Lines from the one containing "Give the centre" through the end of the material are to be retyped exactly; do not copy pictures.

◆ ◆ ◆ ◆ ◆ ◆ ◆

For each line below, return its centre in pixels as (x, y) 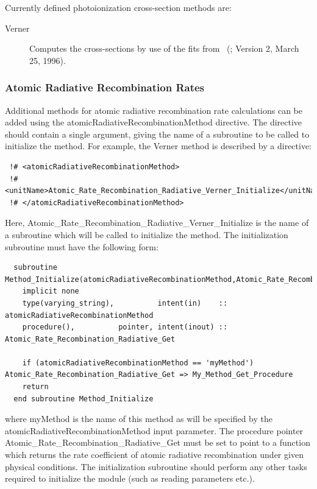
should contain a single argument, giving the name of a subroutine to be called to (157, 134)
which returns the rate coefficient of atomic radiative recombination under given (154, 455)
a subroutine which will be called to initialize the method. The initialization (147, 234)
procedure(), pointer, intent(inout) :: (125, 327)
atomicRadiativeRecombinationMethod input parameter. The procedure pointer (154, 430)
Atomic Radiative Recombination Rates (105, 87)
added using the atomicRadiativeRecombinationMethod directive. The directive (154, 122)
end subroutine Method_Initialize (84, 399)
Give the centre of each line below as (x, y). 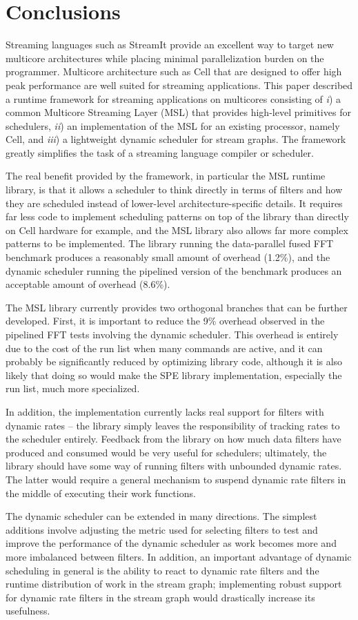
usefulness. (28, 611)
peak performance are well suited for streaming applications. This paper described (179, 85)
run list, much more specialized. (73, 388)
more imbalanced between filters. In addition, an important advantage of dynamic (179, 556)
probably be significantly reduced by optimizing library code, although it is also (174, 361)
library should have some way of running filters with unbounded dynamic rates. (174, 466)
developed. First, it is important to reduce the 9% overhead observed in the (165, 321)
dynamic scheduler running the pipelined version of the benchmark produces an (174, 270)
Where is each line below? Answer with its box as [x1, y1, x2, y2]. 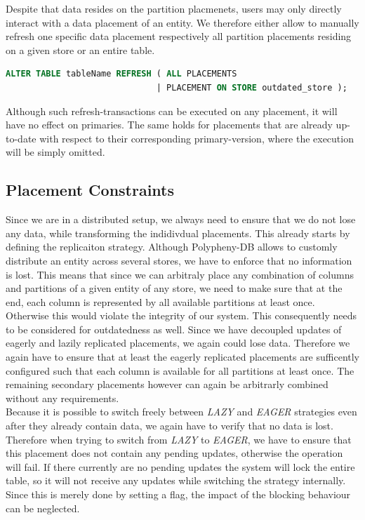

◆ ◆ ◆ ◆ ◆ ◆ ◆

Worked solution:
Give the centre of each line below as (x, y). 
usefulness. (28, 611)
peak performance are well suited for streaming applications. This paper described (179, 85)
run list, much more specialized. (73, 388)
more imbalanced between filters. In addition, an important advantage of dynamic (179, 556)
probably be significantly reduced by optimizing library code, although it is also (174, 361)
library should have some way of running filters with unbounded dynamic rates. (174, 466)
developed. First, it is important to reduce the 9% overhead observed in the (165, 321)
dynamic scheduler running the pipelined version of the benchmark produces an (174, 270)
Where is each line below? Answer with its box as [x1, y1, x2, y2]. 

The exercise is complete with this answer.